Abstract

Farm education organized by farmers and directed towards students and groups of citizens is a relatively new practice often considered as one specific business strategy to diversify farmers’ income. Although we endorse the importance of an economic rationale we argue that this conceptualization undermines a diversity of perspectives on educative processes that address societal transformation and the political role of intergroup and interpersonal deliberation. In this paper, we start from the observation that on the European level three different competing policy paradigms or discourses are being advocated. Reasoning from a discourse-analytical perspective these policy discourses cannot be considered as mere ideas floating in abstraction but constitute interpretative frames that have concrete implications for practices in the agro-food domain.
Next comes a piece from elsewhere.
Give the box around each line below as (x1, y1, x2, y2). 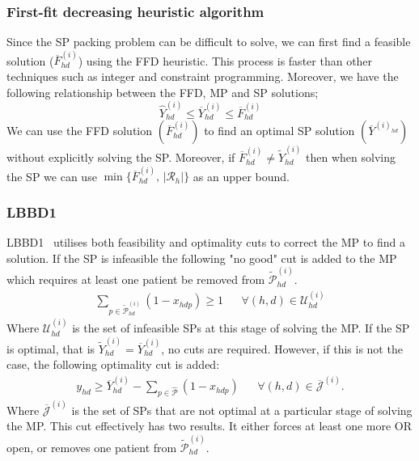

Along these lines, we reveal three analytically distinct educative practices by specifying how each discourse articulates meaning to make sense of farm education in terms of goals, relations and actions. Our theoretical assumptions on education are informed by John Dewey's pragmatist conception of education which starts from the idea that the mutual recognition of social interests are co-constitutive for the experience of learning. We use a case study on a regional farm education network in Belgium to illustrate how farmer's educative efforts can be enrolled differently in educational practices according to different discursive frames and how these different educational practices enable or constrain social and educational arrangements that promote a sustainability transition. We conclude that farm education is a multifaceted educational practice and reflect on its potentialities and pitfalls to foster (emancipatory) agency to re-balance conflicting interests towards sustainable development.